Diante do quadro polarizado, parlamentares que detêm visão ideológica minoritária dentro de seus estados acabam trazendo para si também a responsabilidade de tentar expandir o número de apoiadores em suas regiões.
A deputada federal Dayane Pimentel (PSL-BA) é de um estado em que Bolsonaro teve apenas 23% dos votos no primeiro turno e em que o governador do PT foi reeleito com mais de 75% dos votos válidos. Para ela, o quadro pode estar em rota de reversão. “A gestão Bolsonaro vai fazer com que mais pessoas, no Nordeste e em outros locais, conheçam a marca do trabalho da direita. As pessoas vão começar a entender a necessidade de se ter pessoas sérias, responsáveis e patrióticas tomando conta do país”, disse.

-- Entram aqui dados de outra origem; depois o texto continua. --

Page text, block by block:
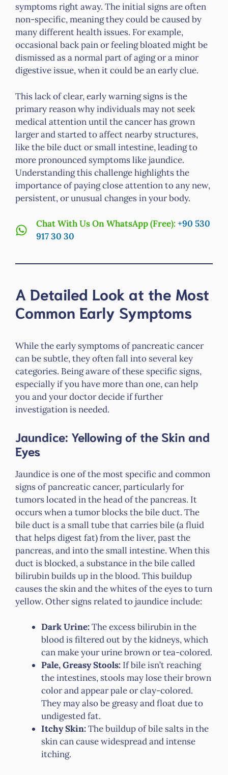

Em relação à reforma da Previdência – questionada no Nordeste pelo peso que as aposentadorias têm na região –, a deputada relata que o esforço é o de mostrar que “nós consideramos a aposentadoria tão importante que queremos que haja dinheiro para que ela seja paga às futuras gerações”.
Já o deputado federal Henrique Fontana (PT-RS), que em 2019 iniciou seu sexto mandato na Câmara, aponta que o momento de baixa da esquerda se justifica pelos “ciclos” que marcam a política. “Atualmente, a população não nos escolheu. A política é assim, e logo chegará o momento em que teremos o nosso ciclo de novo”, disse.
Dos 54 deputados do PSL, apenas cinco são do Nordeste – além de Dayane Pimentel, os outros representantes da região são Luciano Bivar (PE), General Girão (RN), Julian Lemos (PB) e Heitor Freire (CE). O PT conta com 18 parlamentares do Sudeste e nove da região Sul.